Machine unlearning without access to real data distribution is challenging. The existing method based on data-free distillation achieved unlearning by filtering out synthetic samples containing forgetting information but struggled to distill the retaining-related knowledge efficiently. In this work, we analyze that such a problem is due to over-filtering, which reduces the synthesized retaining-related information. We propose a novel method, Inhibited Synthetic PostFilter (ISPF), to tackle this challenge from two perspectives: First, the Inhibited Synthetic, by reducing the synthesized forgetting information; Second, the PostFilter, by fully utilizing the retaining-related information in synthesized samples. Experimental results demonstrate that the proposed ISPF effectively tackles the challenge and outperforms existing methods.

Figures (9)

• Figure 1: Comparative Visualization of Synthetic Samples during the DFKD process on the SVHN Dataset: Background shadow illustrates the real data distribution; Triangles: Synthetic samples; Red (R): Samples of the forgetting class (digit "7"); Yellow (Y): Non-forgetting class samples but still filtered out by the filter of GKT; Blue (B): Samples deemed suitable for participation in the distillation process. (a) When there is no filter, i.e., the distillation of complete knowledge, the synthesized data has minimal bias toward the forgetting class. (b) When a filter is used, i.e. when performing unlearning, a biased high volume of the forgetting class sample is synthesized.

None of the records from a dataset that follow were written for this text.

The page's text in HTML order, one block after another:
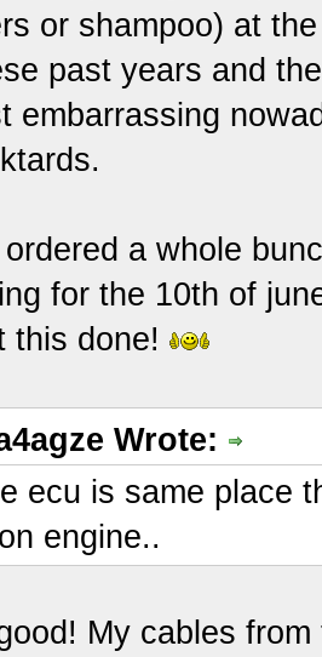
or shampoo) at
past years and
embarrassing
a whole
for the 10th of
this done!
Wrote:
ecu is same place
engine..
My cables
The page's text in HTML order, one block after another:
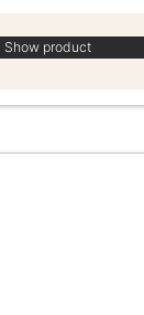
Show product
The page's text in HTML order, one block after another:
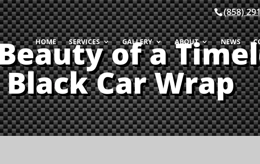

• Figure 2: The colors in all figures are used to distinguish the different methods. The top row shows the results under the SVHN-AllCNN setting, and the bottom row shows the results under CIFAR10-AllCNN. The first column shows the results for $A_r$ vs. wall time. In the second column, the light bar filled with dots shows the number of synthetic samples classified as forgetting classes by the original model, and the dark bar shows the number of retaining class samples. In the third column, the light bar filled with dots shows the number of samples filtered out before distillation and the number indicates the exact number of filtered-out samples, and the darker bar shows the number of synthetic forgetting class samples, which is the same as the lighter bar in the second column. Corresponding results on ResNet18 are in the Appendix \ref{['sec:resnet18Res']}.

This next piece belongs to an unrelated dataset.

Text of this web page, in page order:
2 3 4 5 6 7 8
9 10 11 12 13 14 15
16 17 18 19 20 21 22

• Figure 3: Visualization on SVHN.
• Figure 4: Difficulty of synthesizing samples for each class vs. the $A_r$ of the GKT. The x-axis represents the proportion of samples synthesized by the pure DFKD generator for each class. This value is used to reflect the difficulty of synthesizing samples for a given class, i.e., a higher proportion corresponds to a lower difficulty. The number on the top of each point is the class index.

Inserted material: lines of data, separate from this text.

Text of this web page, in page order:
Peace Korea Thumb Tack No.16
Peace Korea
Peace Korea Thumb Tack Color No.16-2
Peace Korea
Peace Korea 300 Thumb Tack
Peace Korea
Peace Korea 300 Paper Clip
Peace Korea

• Figure 5: The colors in all figures are used to distinguish the different methods, and each method is shown with its corresponding color in the legend of the first column. The top row shows the results under the SVHN-ResNet18 setting, and the bottom row shows the results under CIFAR10-ResNet18. The first column shows the results for $A_r$ vs. wall time. In the second column, the light bar filled with dots shows the number of synthetic samples classified as forgetting classes by the original model, and the dark bar shows the number of retaining class samples. In the third column, the light bar filled with dots shows the number of samples filtered out before distillation and the digits indicate the exact number of filtered-out samples, and the darker bar shows the number of synthetic forgetting class samples, which is the same as the lighter bar in the second column.